I like to think of it like pumping gas at my favorite filling station.  The pump at the storage tank can only move so much liquid through a finite pipe size.   Adding more filling outlets for patrons to use does not mean the overall flow of gas (gallons/sec) increases.  In fact, I like filling when no one else is filling because I maximize my flow and reduce my overall time at the pump. 

TEST any MAXDOP setting well as you might find less goes faster.

After looking at various SQL Server Books Online references and then stepping though the code I realized our documentation is not as accurate as it could be.   I hope I this post can reduce some of the confusion.

There are plenty of references for tuning MAXDOP to allow queries to run at their best while reducing the overhead of the parallelism.  You have all seen the references for capping MAXDOP at 8, or number of schedulers of the NUMA node if smaller, or ….   The fact is, these are all great and recommended best practices.

This post is not intended to contradict any of the current recommendations.  This blog is solely focused on a specific maintenance target.    The reset of my system has to be idle so I can safely consume the majority of schedulers.  It is probably the middle of the night, users are sleeping and you want to schedule a job that can take full advantage of the overall system.  I have reviewed various performance points and I believe using a high level of parallelism could allow my index build to complete quickly.
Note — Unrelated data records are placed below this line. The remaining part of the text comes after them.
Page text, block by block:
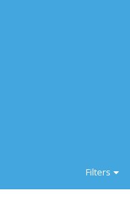
Filters
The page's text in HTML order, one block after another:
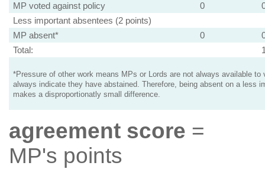
MP voted against policy
0
Less important absentees (2 points)
MP absent*
0
Total:
*Pressure of other work means MPs or Lords are not always available to
always indicate they have abstained. Therefore, being absent on a less
makes a disproportionatly small difference.
agreement score =
MP's points

Warning: Index fragmentation with increased levels or parallelism: https://blogs.msdn.com/b/psssql/archive/2012/09/05/how-it-works-online-index-rebuild-can-cause-increased-fragmentation.aspx

There are several stages to determining the degree of parallelism (MAXDOP) a query can utilize.

Stage 1 – Compile

During complication SQL Server considers the hints, sp_configure and resource workgroup settings to see if a parallel plan should even be considered.  Only if the query operations allow parallel execution:

If hint is present and > 1 then build a parallel plan

else if no hint or hint (MAXDOP = 0)

          if sp_configure setting is 1 but workload group > 1 then build a parallel plan

           else if sp_configure setting is 0 or > 1 then build parallel plan

Stage 2 – Query Execution

When the query begins execution the runtime, degree of parallelism is determined.  This involves many factors, already outlined in SQL Server Books Online: https://technet.microsoft.com/en-US/library/ms178065(v=SQL.105).aspx 

Before SQL Server looks at the idle workers and other factors it determines the target for the degree of parallelism.
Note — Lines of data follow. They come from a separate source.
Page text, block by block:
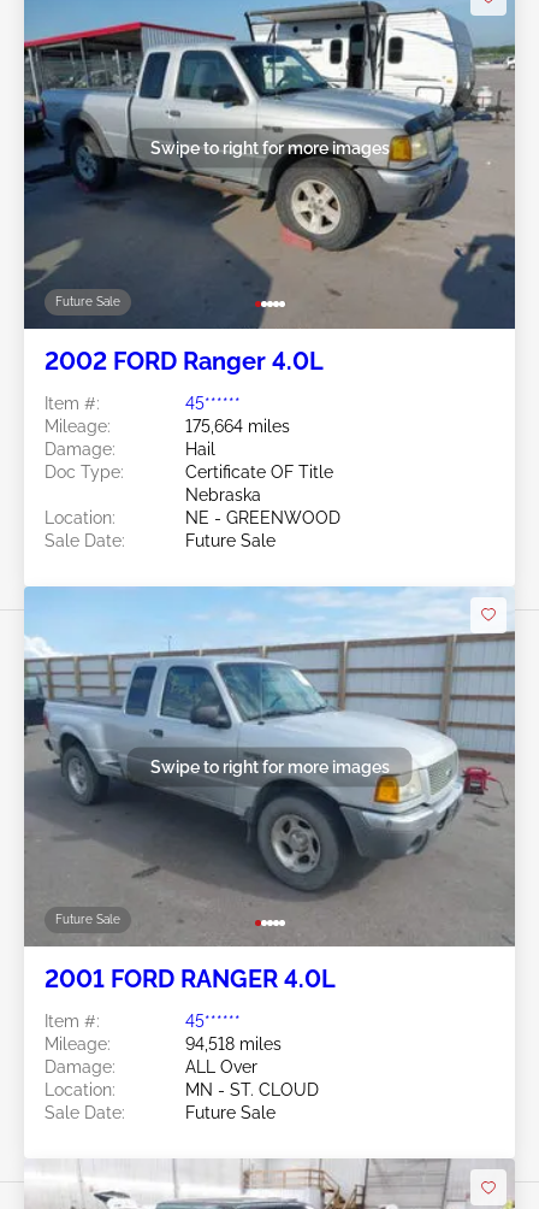
Future Sale
Swipe to right for more images
2002 FORD Ranger 4.0L
Item #:
45******
Mileage:
175,664 miles
Damage:
Hail
Doc Type:
Certificate OF Title
Nebraska
Location:
NE - GREENWOOD
Sale Date:
Future Sale
Future Sale
Swipe to right for more images
2001 FORD RANGER 4.0L
Item #:
45******
Mileage:
94,518 miles
Damage:
ALL Over
Location:
MN - ST. CLOUD
Sale Date:
Future Sale

if sp_configure or query hint forcing serial plan use (1)

else if resource workgroup set

    if query hint present use min(hint, resource workgroup)

     else use resource workgroup

If still 0 after the detailed calculations it is set to 64  (default max for SQL Server as documented in Books Online.)   This fooled me some because on the 80 CPU system it has 2 Windows scheduler groups x 40 CPUs.   I might have expected a 40 CPU cap to avoid crossing over a Windows scheduler group.   This is not the case, SQL Server hard codes the 64 CPU target when the runtime target of MAXDOP is still 0 (default.)

The MAXDOP target is now adjusted for:

  • Actual CPU count (affinity settings from sp_configure and the resource pool). 

  • Certain query types (index build for example) look at the partitions

  • Other query type limitations that may exist

Now SQL Server takes a look at the available workers (free workers for query execution.) You can loosely calculate the free worker count on a scheduler using (Free workers = Current_workers_count – current_tasks_count) from sys.dm_os_schedulers

Once the target is calculated the actual is determined by looking at the available resources to support a parallel execution. This involves determining the node(s) and CPUs with available workers.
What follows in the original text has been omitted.